Aim of the exercise
From the first line to the last, reproduce the records below exactly, omitting any picture.

Excerpted data

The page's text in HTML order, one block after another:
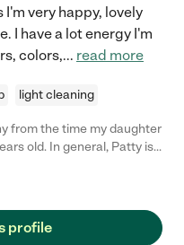
I'm very happy, lovely
I have a lot energy I'm
colors,... read more
light cleaning
from the time my daughter
old. In general, Patty is
Patty helped my
highly recommend her as a
profile

Result of the task
The page's text in HTML order, one block after another:
I'm very happy, lovely
I have a lot energy I'm
colors,... read more
light cleaning
from the time my daughter
old. In general, Patty is
Patty helped my
highly recommend her as a
profile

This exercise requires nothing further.